Chiyuki Matsui{ddagger}1, Shuji Kaieda§1, Takahisa Ikegami§, and Yuko Mimori-Kiyosue{ddagger}2

From the {ddagger}KAN Research Institute, Inc., Kobe MI R&D Center, Chuo-ku, Kobe, 650-0047, Japan and §Laboratory of Structural Proteomics, Institute for Protein Research, Osaka University, Suita, Osaka 565-0871, Japan

The adenomatous polyposis coli (APC) tumor suppressor protein is a multifunctional protein with a well characterized role in the Wnt signal transduction pathway and in cytoskeletal regulation. The SAMP repeats region of APC, an Axin-binding site, is known to be important for tumor suppression and for the developmental function of APC. We performed a yeast two-hybrid screening using the first SAMP motif-containing region of Xenopus APC as bait and obtained several SAMP binding candidates including DDEF2 (development and differentiation enhancing factor 2), which is an ADP-ribosylation factor (Arf) GTPase-activating protein (GAP (ArfGAP)) involved in the regulation of focal adhesions. In vitro and in cells the Src homology 3 (SH3) domain of DDEF2 and its close homolog, DDEF1, are associated with the SAMP motif of APC competitively with Axin1. Moreover, NMR chemical shift perturbation experiments revealed that the SAMP motif interacts at the same surface of the SH3 domain of DDEF as the known SH3 binding motif, PXXP. When fluorescent protein-tagged APC and DDEF are expressed in Xenopus A6 cells, co-localization at microtubule ends is observed. Overexpression and RNA interference experiments indicate that APC and DDEFs cooperatively regulate the distributions of microtubules and focal adhesions. Our findings reveal that the SAMP motif of APC specifically binds to the SH3 domains of DDEFs, providing new insights into the functions of APC in cell migration.

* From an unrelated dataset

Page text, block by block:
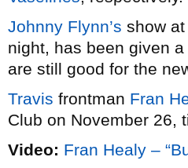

Received for publication, January 16, 2008 , and in revised form, August 22, 2008.

* The costs of publication of this article were defrayed in part by the payment of page charges. This article must therefore be hereby marked "advertisement" in accordance with 18 U.S.C. Section 1734 solely to indicate this fact.

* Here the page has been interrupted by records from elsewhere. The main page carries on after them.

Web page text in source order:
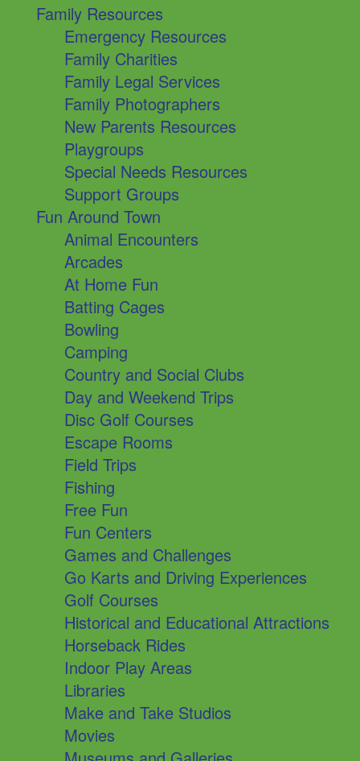
Family Resources
Emergency Resources
Family Charities
Family Legal Services
Family Photographers
New Parents Resources
Playgroups
Special Needs Resources
Support Groups
Fun Around Town
Animal Encounters
Arcades
At Home Fun
Batting Cages
Bowling
Camping
Country and Social Clubs
Day and Weekend Trips
Disc Golf Courses
Escape Rooms
Field Trips
Fishing
Free Fun
Fun Centers
Games and Challenges
Go Karts and Driving Experiences
Golf Courses
Historical and Educational Attractions
Horseback Rides
Indoor Play Areas
Libraries
Make and Take Studios
Movies

Formula The on-line version of this article (available at http://www.jbc.org) contains supplemental Figs. 1-4 and Movie 1.

1 These authors contributed equally to this work.

2 To whom correspondence should be addressed: KAN Research Institute, Inc. 3F, Kobe MI R&D Center, 6-7-3 Minatojima-minamimachi, Chuo-ku, Kobe 650-0047, Japan. Fax: 81-78-306-5920; E-mail: y-kiyosue{at}kan.eisai.co.jp.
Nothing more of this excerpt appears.